Hey Flyer people check out this sellers items for sale.
They have a bunch of Flyers there. Someone might be interested?

http://www.ebay.com/usr/tikadawn?_trksid=p2047675.l2559


*One thing I would like to know was this ever sold?
Or did someone do a decal job.
*

http://www.ebay.com/itm/VintageTrai...798?pt=LH_DefaultDomain_0&hash=item4d2f017a56


----------



## rkenney (Aug 10, 2013)

Starting bids are way too high!

The Ringling brothers locomotive is curious. Seems to me I've seen that somewhere before. I'm sure it wasn't that particular one (not) so I wonder if it was a production item.:dunno:


----------



## Nuttin But Flyer (Dec 19, 2011)

Agree -- too much $$. They need some reality drugs.....


----------



## Big Ed (Jun 16, 2009)

Nuttin But Flyer said:


> Agree -- too much $$. They need some reality drugs.....

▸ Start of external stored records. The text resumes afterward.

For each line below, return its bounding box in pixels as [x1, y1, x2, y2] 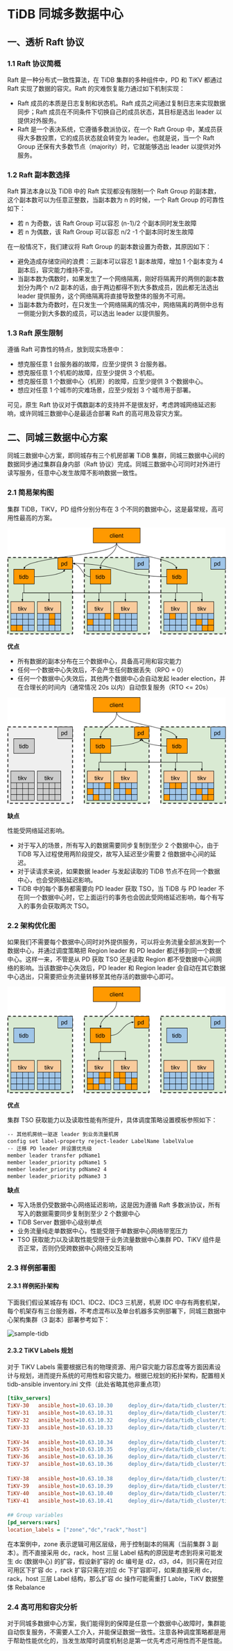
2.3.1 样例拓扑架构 [7, 1282, 59, 1290]
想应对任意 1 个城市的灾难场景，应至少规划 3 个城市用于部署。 [17, 386, 195, 394]
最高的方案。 [19, 514, 56, 522]
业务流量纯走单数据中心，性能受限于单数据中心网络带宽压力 [17, 1227, 188, 1235]
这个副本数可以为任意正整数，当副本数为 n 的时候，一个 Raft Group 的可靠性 [7, 195, 225, 204]
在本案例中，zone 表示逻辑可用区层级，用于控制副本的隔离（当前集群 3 [7, 1539, 211, 1548]
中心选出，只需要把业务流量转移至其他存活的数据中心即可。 [7, 972, 178, 981]
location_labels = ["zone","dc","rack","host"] [7, 1526, 148, 1534]
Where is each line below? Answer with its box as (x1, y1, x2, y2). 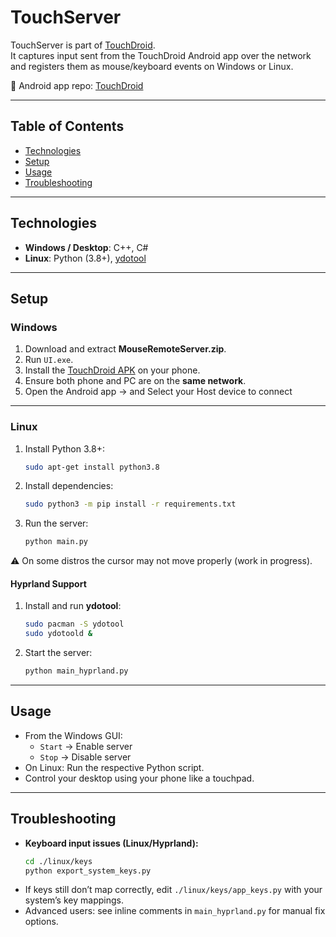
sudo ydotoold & (24, 629, 93, 639)
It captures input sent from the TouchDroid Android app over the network (10, 49, 312, 61)
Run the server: (24, 517, 89, 530)
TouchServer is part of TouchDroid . (10, 39, 156, 51)
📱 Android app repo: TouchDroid (10, 79, 144, 91)
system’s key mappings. (24, 894, 124, 906)
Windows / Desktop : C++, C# (24, 241, 149, 253)
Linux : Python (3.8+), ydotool (24, 252, 147, 264)
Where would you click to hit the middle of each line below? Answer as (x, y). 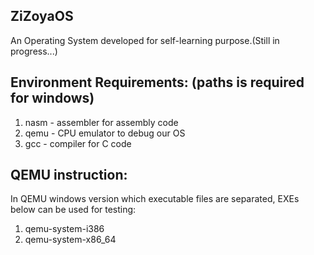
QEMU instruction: (69, 175)
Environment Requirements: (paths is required (157, 82)
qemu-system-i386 (64, 229)
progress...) (34, 51)
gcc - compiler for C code (78, 143)
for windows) (52, 98)
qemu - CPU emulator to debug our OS (105, 133)
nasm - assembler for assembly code (101, 122)

The Ringling brothers locomotive????


I don't know the prices for Flyers, I just saw a bunch and the Ringling Bros train caught my eye.
American Flyer issued one of those?

Is that Ringling Bros train a hand decal job?:dunno:


----------



## Nuttin But Flyer (Dec 19, 2011)

That is not a standard issue....Gilbert never place decals such as that.


----------



## longle (Mar 7, 2015)

I don't believe I've ever seen a cast trailing truck on that streamlined (350/353 type) loco. With real wire handrails it's an early shell (1948) but it looks like some of those wires are jury rigged and what's with the ladder on the side of the cab? Also, even the factory red circus locos had black leading trucks, not red and I don't recollect ever seeing anything like that linkage setup. Without provenance my inclination is it's a frankentrain.


----------